> **Records for the task**:
=====

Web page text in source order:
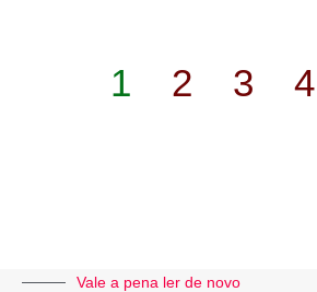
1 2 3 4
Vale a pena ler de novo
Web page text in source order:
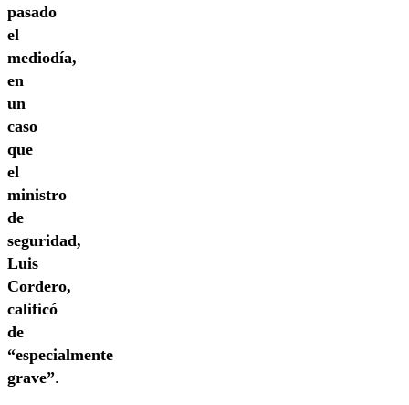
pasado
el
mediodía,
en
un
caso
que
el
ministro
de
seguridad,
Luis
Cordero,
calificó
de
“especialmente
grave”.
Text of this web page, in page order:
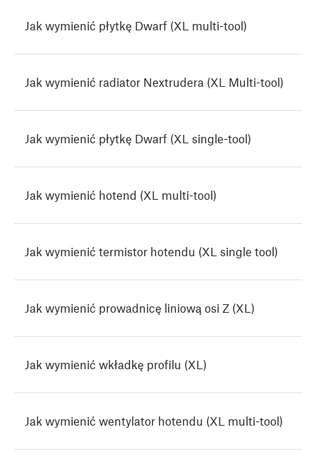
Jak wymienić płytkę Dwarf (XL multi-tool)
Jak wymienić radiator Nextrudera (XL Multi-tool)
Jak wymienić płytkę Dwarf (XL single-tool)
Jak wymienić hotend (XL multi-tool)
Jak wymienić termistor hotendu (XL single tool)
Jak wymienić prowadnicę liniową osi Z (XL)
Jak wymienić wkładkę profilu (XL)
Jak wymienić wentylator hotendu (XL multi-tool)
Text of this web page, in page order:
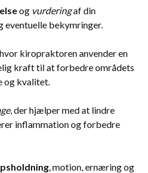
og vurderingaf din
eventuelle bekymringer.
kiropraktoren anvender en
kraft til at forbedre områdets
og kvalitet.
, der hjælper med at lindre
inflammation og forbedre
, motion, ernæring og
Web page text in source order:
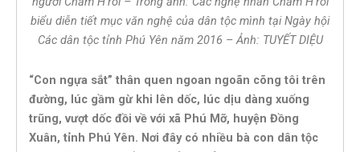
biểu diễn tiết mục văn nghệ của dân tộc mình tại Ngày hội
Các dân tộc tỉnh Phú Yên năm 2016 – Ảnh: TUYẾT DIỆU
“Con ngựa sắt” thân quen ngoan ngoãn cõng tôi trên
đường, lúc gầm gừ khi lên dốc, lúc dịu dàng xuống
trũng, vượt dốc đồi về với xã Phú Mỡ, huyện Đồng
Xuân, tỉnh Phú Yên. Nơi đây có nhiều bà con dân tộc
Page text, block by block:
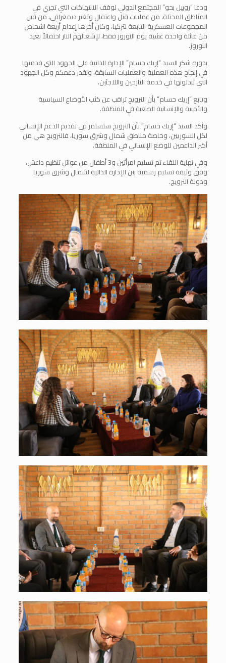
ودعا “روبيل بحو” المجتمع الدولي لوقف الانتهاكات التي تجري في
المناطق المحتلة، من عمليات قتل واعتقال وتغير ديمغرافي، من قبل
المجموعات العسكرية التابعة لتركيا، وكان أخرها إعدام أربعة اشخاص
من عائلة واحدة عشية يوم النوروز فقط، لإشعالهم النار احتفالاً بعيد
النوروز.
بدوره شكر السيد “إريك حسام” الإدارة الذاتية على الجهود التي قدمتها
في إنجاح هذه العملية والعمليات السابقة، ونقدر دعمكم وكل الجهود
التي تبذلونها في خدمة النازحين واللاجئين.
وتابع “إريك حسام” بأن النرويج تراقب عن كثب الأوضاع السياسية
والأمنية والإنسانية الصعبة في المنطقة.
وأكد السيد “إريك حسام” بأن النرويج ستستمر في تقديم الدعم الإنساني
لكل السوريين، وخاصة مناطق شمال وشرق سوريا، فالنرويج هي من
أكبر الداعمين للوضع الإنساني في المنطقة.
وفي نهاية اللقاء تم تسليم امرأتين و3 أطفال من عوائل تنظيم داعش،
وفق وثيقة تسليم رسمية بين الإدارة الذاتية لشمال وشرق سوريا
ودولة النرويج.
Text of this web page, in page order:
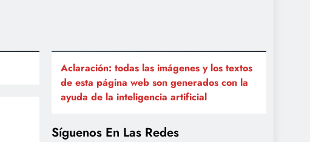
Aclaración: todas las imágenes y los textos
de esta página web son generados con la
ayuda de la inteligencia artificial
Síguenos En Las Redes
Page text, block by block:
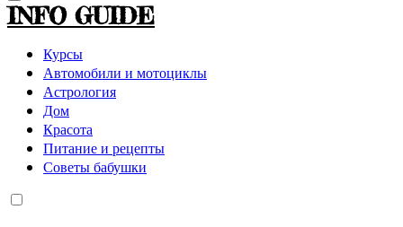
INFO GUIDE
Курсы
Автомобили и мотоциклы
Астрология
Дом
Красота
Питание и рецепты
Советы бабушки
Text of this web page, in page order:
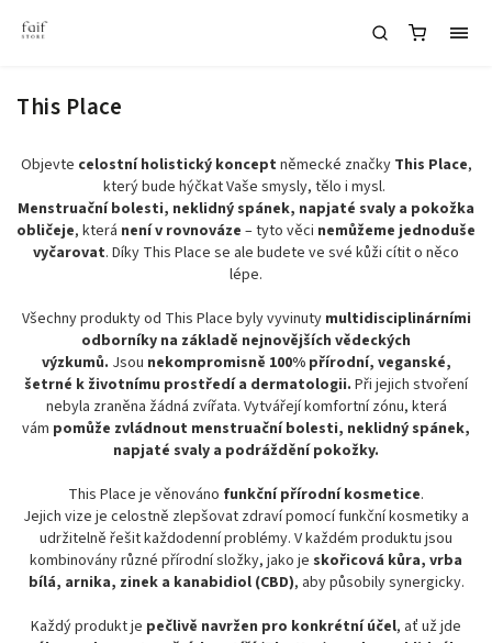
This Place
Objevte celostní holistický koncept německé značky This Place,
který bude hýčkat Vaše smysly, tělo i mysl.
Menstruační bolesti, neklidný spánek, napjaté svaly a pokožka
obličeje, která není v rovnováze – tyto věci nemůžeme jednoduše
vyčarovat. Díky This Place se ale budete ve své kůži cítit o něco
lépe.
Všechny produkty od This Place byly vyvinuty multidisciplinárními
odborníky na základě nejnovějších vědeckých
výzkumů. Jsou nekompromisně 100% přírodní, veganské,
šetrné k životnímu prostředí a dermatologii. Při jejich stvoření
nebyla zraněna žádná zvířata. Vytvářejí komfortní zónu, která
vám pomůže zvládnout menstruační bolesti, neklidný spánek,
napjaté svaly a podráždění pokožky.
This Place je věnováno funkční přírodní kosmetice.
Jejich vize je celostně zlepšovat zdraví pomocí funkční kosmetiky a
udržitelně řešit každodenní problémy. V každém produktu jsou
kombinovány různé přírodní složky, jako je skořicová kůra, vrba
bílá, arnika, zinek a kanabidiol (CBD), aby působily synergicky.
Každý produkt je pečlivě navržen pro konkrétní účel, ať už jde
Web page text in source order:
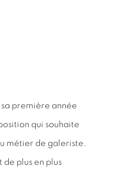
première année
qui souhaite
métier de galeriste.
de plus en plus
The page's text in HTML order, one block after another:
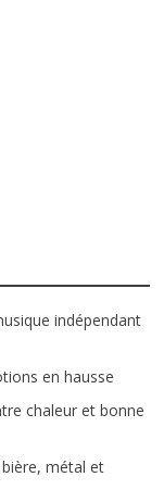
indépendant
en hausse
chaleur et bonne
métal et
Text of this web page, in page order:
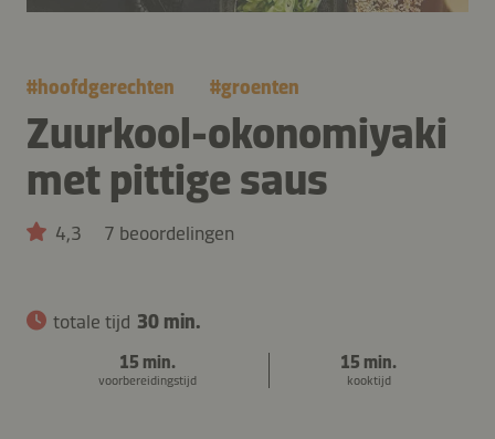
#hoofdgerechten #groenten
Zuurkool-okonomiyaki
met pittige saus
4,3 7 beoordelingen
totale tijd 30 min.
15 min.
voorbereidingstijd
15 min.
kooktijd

=====

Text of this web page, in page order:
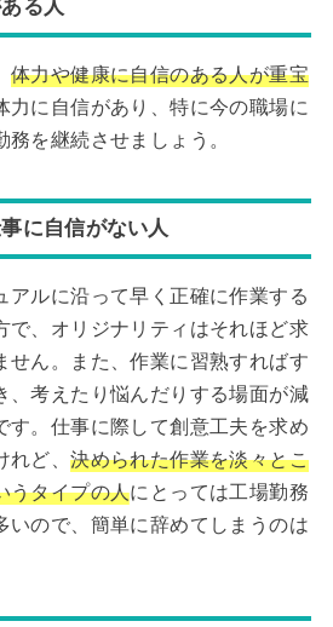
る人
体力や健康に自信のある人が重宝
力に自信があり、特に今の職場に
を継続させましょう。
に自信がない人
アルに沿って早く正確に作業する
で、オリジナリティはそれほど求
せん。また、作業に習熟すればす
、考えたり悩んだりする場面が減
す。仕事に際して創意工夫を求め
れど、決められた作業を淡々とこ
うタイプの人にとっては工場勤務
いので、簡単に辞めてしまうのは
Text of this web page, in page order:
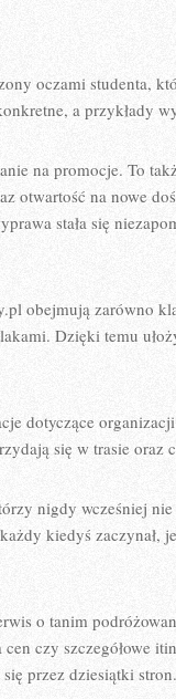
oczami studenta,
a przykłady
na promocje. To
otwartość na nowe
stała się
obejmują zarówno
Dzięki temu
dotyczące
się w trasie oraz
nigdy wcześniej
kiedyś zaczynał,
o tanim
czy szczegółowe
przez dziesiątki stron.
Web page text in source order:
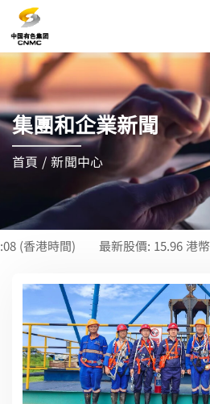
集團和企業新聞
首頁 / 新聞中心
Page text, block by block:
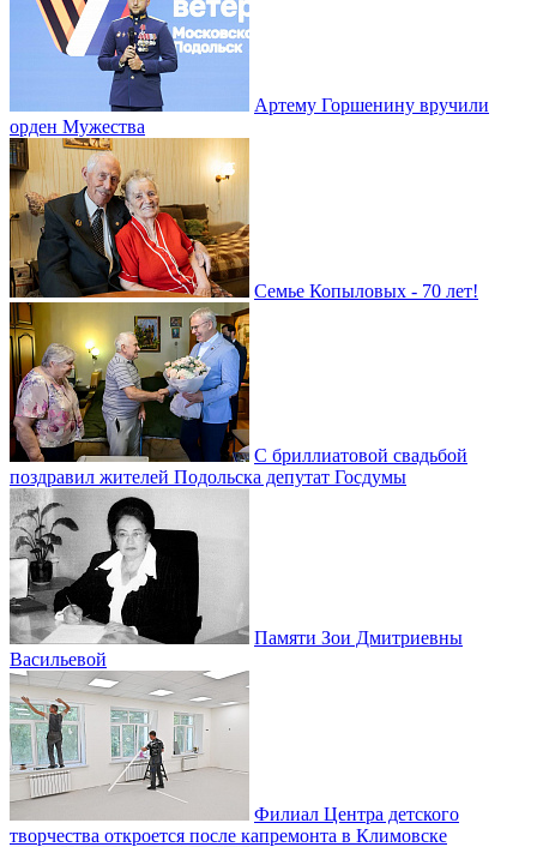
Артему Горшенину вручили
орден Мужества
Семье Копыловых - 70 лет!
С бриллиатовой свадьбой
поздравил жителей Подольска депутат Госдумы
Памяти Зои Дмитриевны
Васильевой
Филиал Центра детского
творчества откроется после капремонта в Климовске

=====

> **Your task**:
From the entries above, copy every line containing the word "Dwarf".

> **Response box**:
Jak wymienić płytkę Dwarf (XL multi-tool)
Jak wymienić płytkę Dwarf (XL single-tool)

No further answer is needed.